Версия Шершеневича со всеми своими подробностями выглядит довольно живо, но не достоверно. Главный ее недостаток заключается в отсутствии мотивировок. Шершеневич не объясняет, почему Игорь-Северянин, у которого в Москве было довольно много знакомых, пригласил в ресторан на поэтическую элоквенцию совершенно незнакомых ему людей. Кроме того, поэт никогда не назвал бы себя Игорем Васильевичем Северяниным. Версия Бенедикта Лившица выглядит более осмысленно и, таким образом, более правдоподобно.

Как бы там ни было, но уже 2 ноября 1913 года Игорь-Северянин и Владимир Маяковский вместе с Николаем Бурлюком, Велимиром Хлебниковым и Василиском Гнедовым выступают на вечере в Петербургском женском медицинском институте.

Биограф Маяковского Василий Катанян9 умалчивает об этом выступлении Маяковского в Петербурге, хотя нет никаких сомнений в том, что ему были хорошо известны воспоминания и Бенедикта Лившица, и Софии Шамардиной, и Корнея Чуковского. Кстати, именно на этом вечере Чуковский познакомил Маяковского и Шамардину. Из медицинского института они втроем отправились в «Бродячую собаку», где и провели остаток вечера с сотрудниками журнала «Сатирикон». Причем Чуковский заметно ревновал Маяковского к Сонке. Маяковский вызвался проводить Шамардину домой на Васильевский остров, но молодые люди почему-то оказались в гостях у Велимира Хлебникова, которого друг Володя заставил до утра читать стихи. Так прошла эта ночь. С тех пор встречи Маяковского и Шамардиной стали регулярными10.

По словам Шамардиной, ее и Маяковского часто принимали за брата с сестрой, из-за чего возникали сложности, омрачавшие отношения. Внешняя неопределенность отношений часто давала Маяковскому повод для ревности. Сонке эта игра в брата и сестру, видимо, нравилась, поскольку помогала скрывать интимные отношения с Маяковским и, одновременно, продолжать полет в грезоломню с Игорем-Северяниным, который, естественно, ни о чем не догадывался.

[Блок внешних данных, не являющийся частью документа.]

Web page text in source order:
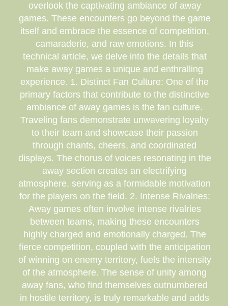
overlook the captivating ambiance of away
games. These encounters go beyond the game
itself and embrace the essence of competition,
camaraderie, and raw emotions. In this
technical article, we delve into the details that
make away games a unique and enthralling
experience. 1. Distinct Fan Culture: One of the
primary factors that contribute to the distinctive
ambiance of away games is the fan culture.
Traveling fans demonstrate unwavering loyalty
to their team and showcase their passion
through chants, cheers, and coordinated
displays. The chorus of voices resonating in the
away section creates an electrifying
atmosphere, serving as a formidable motivation
for the players on the field. 2. Intense Rivalries:
Away games often involve intense rivalries
between teams, making these encounters
highly charged and emotionally charged. The
fierce competition, coupled with the anticipation
of winning on enemy territory, fuels the intensity
of the atmosphere. The sense of unity among
away fans, who find themselves outnumbered
in hostile territory, is truly remarkable and adds
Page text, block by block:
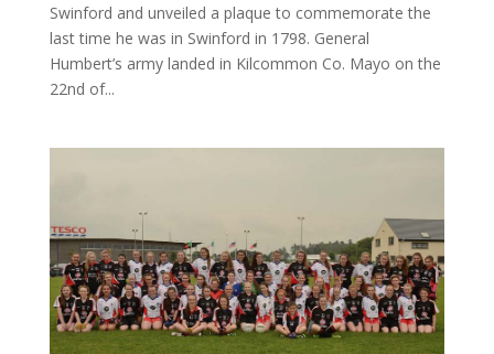
Swinford and unveiled a plaque to commemorate the
last time he was in Swinford in 1798. General
Humbert’s army landed in Kilcommon Co. Mayo on the
22nd of...
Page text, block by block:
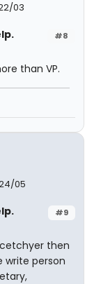
03
#8
than VP.
05
#9
then
write person
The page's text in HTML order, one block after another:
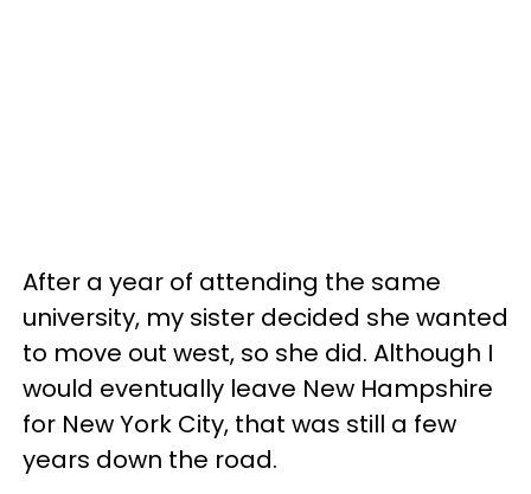
After a year of attending the same
university, my sister decided she wanted
to move out west, so she did. Although I
would eventually leave New Hampshire
for New York City, that was still a few
years down the road.
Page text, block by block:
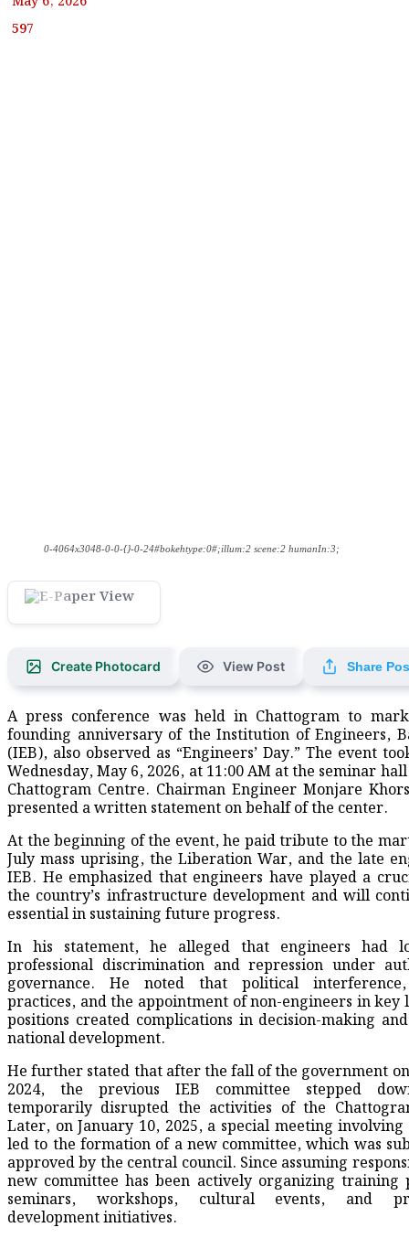
597
0-4064x3048-0-0-{}-0-24#bokehtype:0#;illum:2 scene:2 humanIn:3;
Create Photocard View Post Share
A press conference was held in Chattogram to
founding anniversary of the Institution of Engineers,
(IEB), also observed as “Engineers’ Day.” The event
Wednesday, May 6, 2026, at 11:00 AM at the seminar
Chattogram Centre. Chairman Engineer Monjare
presented a written statement on behalf of the center.
At the beginning of the event, he paid tribute to the
July mass uprising, the Liberation War, and the late
IEB. He emphasized that engineers have played a
the country’s infrastructure development and will
essential in sustaining future progress.
In his statement, he alleged that engineers had
professional discrimination and repression under
governance. He noted that political
practices, and the appointment of non-engineers in key
positions created complications in decision-making
national development.
He further stated that after the fall of the government
2024, the previous IEB committee stepped
temporarily disrupted the activities of the
Later, on January 10, 2025, a special meeting
led to the formation of a new committee, which was
approved by the central council. Since assuming
new committee has been actively organizing training
seminars, workshops, cultural events, and
development initiatives.
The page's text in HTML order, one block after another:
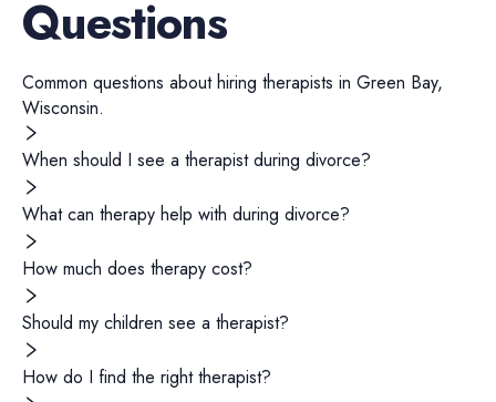
Questions
Common questions about hiring therapists in Green Bay,
Wisconsin.
When should I see a therapist during divorce?
What can therapy help with during divorce?
How much does therapy cost?
Should my children see a therapist?
How do I find the right therapist?
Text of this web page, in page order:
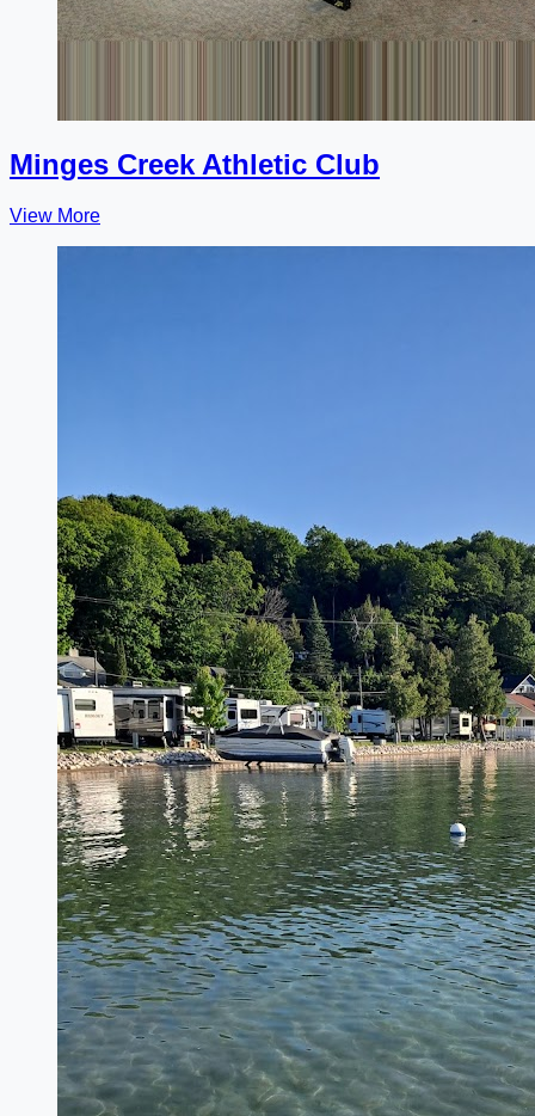
Minges Creek Athletic Club
View More
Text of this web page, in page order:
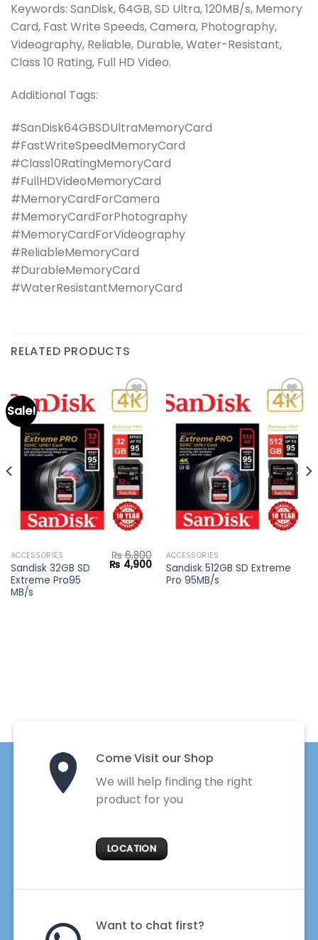
Keywords: SanDisk, 64GB, SD Ultra, 120MB/s, Memory
Card, Fast Write Speeds, Camera, Photography,
Videography, Reliable, Durable, Water-Resistant,
Class 10 Rating, Full HD Video.
Additional Tags:
#SanDisk64GBSDUltraMemoryCard
#FastWriteSpeedMemoryCard
#Class10RatingMemoryCard
#FullHDVideoMemoryCard
#MemoryCardForCamera
#MemoryCardForPhotography
#MemoryCardForVideography
#ReliableMemoryCard
#DurableMemoryCard
#WaterResistantMemoryCard
RELATED PRODUCTS
Sale!
Add to
wishlist
ACCESSORIES
Sandisk 32GB SD
Extreme Pro95
MB/s
₨6,800
Original
price
₨ 4,900Current
price
Add to
wishlist
ACCESSORIES
Sandisk 512GB SD Extreme
Pro 95MB/s
1,400.
Come Visit our Shop
We will help finding the right
product for you
LOCATION
Want to chat first?
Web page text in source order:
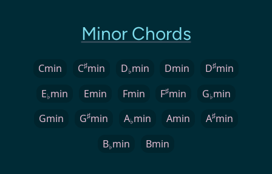
Minor Chords
Cmin C♯min D♭min Dmin D♯min
E♭min Emin Fmin F♯min G♭min
Gmin
G♯min A♭min Amin A♯min
B♭min Bmin
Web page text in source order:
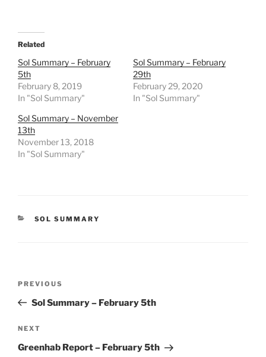
Related
Sol Summary – February
5th
February 8, 2019
In "Sol Summary"
Sol Summary – February
29th
February 29, 2020
In "Sol Summary"
Sol Summary – November
13th
November 13, 2018
In "Sol Summary"
CATEGORIES
SOL SUMMARY
Previous
Post
PREVIOUS
Sol Summary – February 5th
Next
Post
NEXT
Greenhab Report – February 5th
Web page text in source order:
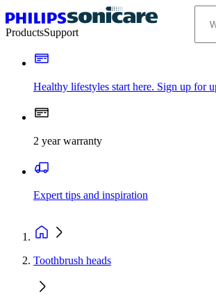
ProductsSupport
Healthy lifestyles start here. Sign up for
2 year warranty
Expert tips and inspiration
Toothbrush heads
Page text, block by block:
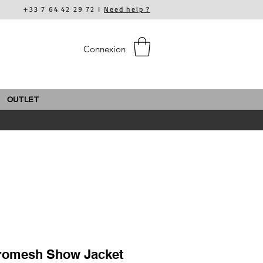
+33 7 64 42 29 72 I Need help ?
Connexion
OUTLET
Show Jacket
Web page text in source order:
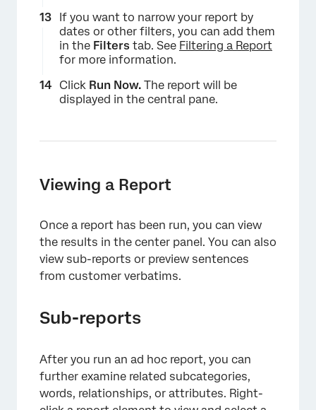
If you want to narrow your report by
dates or other filters, you can add them
in the Filters tab. See Filtering a Report
for more information.
Click Run Now. The report will be
displayed in the central pane.
Viewing a Report
Once a report has been run, you can view
the results in the center panel. You can also
view sub-reports or preview sentences
from customer verbatims.
Sub-reports
After you run an ad hoc report, you can
further examine related subcategories,
words, relationships, or attributes. Right-
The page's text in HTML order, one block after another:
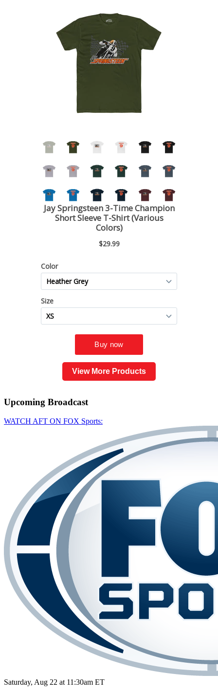
View More Products
Upcoming Broadcast
WATCH AFT ON FOX Sports:
Saturday, Aug 22 at 11:30am ET
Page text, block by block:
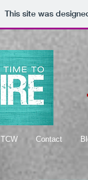
This site was
TCW Contact
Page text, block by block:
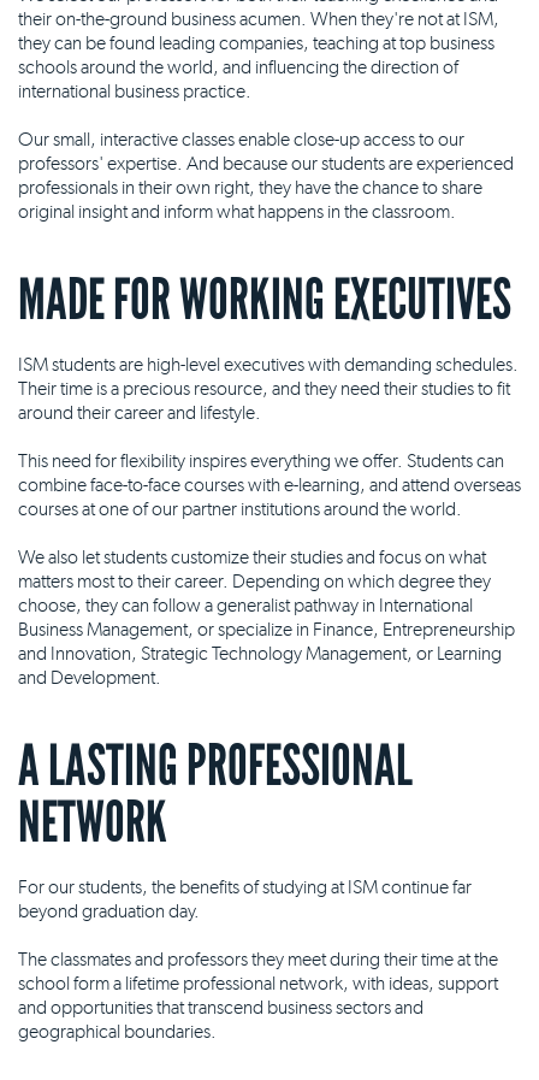
their on-the-ground business acumen. When they're not at ISM,
they can be found leading companies, teaching at top business
schools around the world, and influencing the direction of
international business practice.
Our small, interactive classes enable close-up access to our
professors' expertise. And because our students are experienced
professionals in their own right, they have the chance to share
original insight and inform what happens in the classroom.
MADE FOR WORKING EXECUTIVES
ISM students are high-level executives with demanding schedules.
Their time is a precious resource, and they need their studies to fit
around their career and lifestyle.
This need for flexibility inspires everything we offer. Students can
combine face-to-face courses with e-learning, and attend overseas
courses at one of our partner institutions around the world.
We also let students customize their studies and focus on what
matters most to their career. Depending on which degree they
choose, they can follow a generalist pathway in International
Business Management, or specialize in Finance, Entrepreneurship
and Innovation, Strategic Technology Management, or Learning
and Development.
A LASTING PROFESSIONAL
NETWORK
For our students, the benefits of studying at ISM continue far
beyond graduation day.
The classmates and professors they meet during their time at the
school form a lifetime professional network, with ideas, support
and opportunities that transcend business sectors and
geographical boundaries.
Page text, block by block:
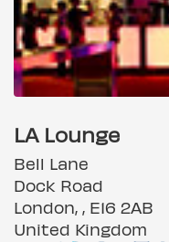
LA Lounge
Bell Lane
Dock Road
London, , E16 2AB
United Kingdom
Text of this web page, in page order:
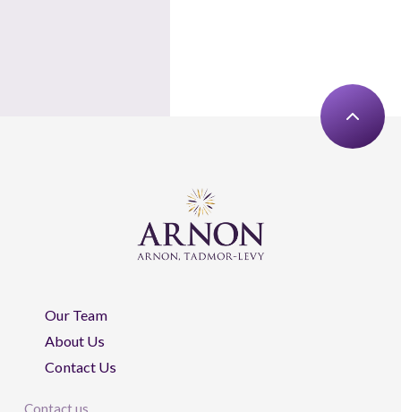
Our Team
About Us
Contact Us
Contact us
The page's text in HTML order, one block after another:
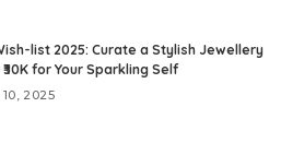
list 2025: Curate a Stylish Jewellery
for Your Sparkling Self
2025
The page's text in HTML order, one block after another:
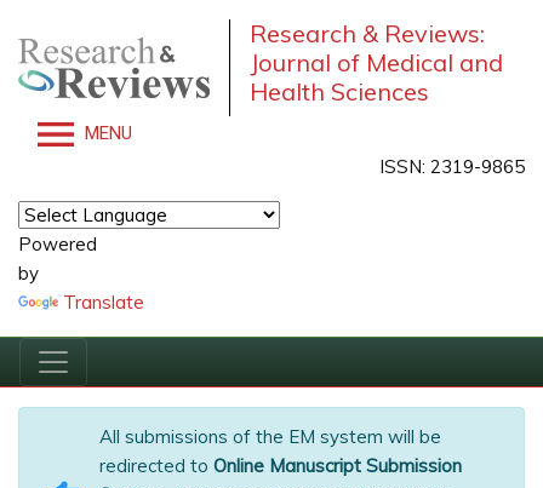
Research & Reviews:
Journal of Medical and
Health Sciences
MENU
ISSN: 2319-9865
Powered
by
Translate
All submissions of the EM system will be
redirected to Online Manuscript Submission
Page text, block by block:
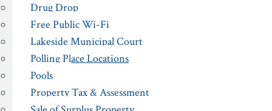
Drug Drop
Free Public Wi-Fi
Lakeside Municipal Court
Polling Place Locations
Pools
Property Tax & Assessment
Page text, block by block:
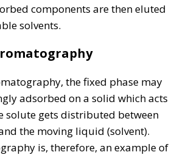
components are then eluted
solvents.
the fixed phase may
adsorbed on a solid which acts
solute gets distributed between
the moving liquid (solvent).
is, therefore, an example of
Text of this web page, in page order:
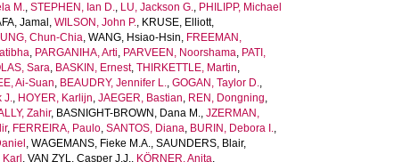
M.,STEPHEN, Ian D., LU, Jackson G., PHILIPP, Michael
Jamal ,WILSON, John P., KRUSE, Elliott,
Chun-Chia,WANG, Hsiao-Hsin, FREEMAN,
, PARGANIHA, Arti, PARVEEN, Noorshama, PATI,
Sara, BASKIN, Ernest,THIRKETTLE, Martin,
Ai-Suan, BEAUDRY, Jennifer L.,GOGAN, Taylor D.,
J., HOYER, Karlijn,JAEGER, Bastian, REN, Dongning,
Zahir, BASNIGHT-BROWN, Dana M.,JZERMAN,
, FERREIRA, Paulo,SANTOS, Diana, BURIN, Debora I.,
,WAGEMANS, Fieke M.A.,SAUNDERS, Blair,
,VAN ZYL, Casper J.J., KÖRNER, Anita,
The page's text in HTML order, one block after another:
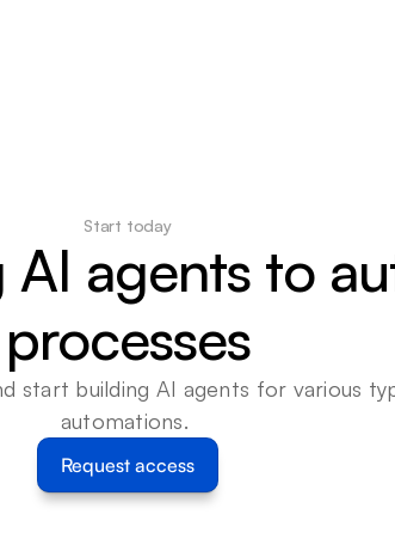
Start today
agents to
processes
start building AI agents for various
automations.
Request access
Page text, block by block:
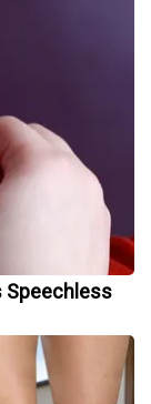
Speechless

Несмотря на свой юный возраст, София Сергеевна уже тогда была опытной интриганкой и вскоре с блеском это доказала.

Высшие женские курсы в Петербурге. Открытка начала века, в архиве автора

Почему из всех присутствовавших на вечере курсисток Маяковский выбрал именно Сонку? Что-то вроде ответа на этот вопрос содержится в воспоминаниях Бенедикта Лившица:

«В поединке на женских курсах, закончившемся вничью, уже проступили грозные для Северянина симптомы: на смену "изысканному грезеру" (...) приближался уверенной походкой "площадной горлан"»11.

В этих же воспоминаниях мы находим и предысторию поединка.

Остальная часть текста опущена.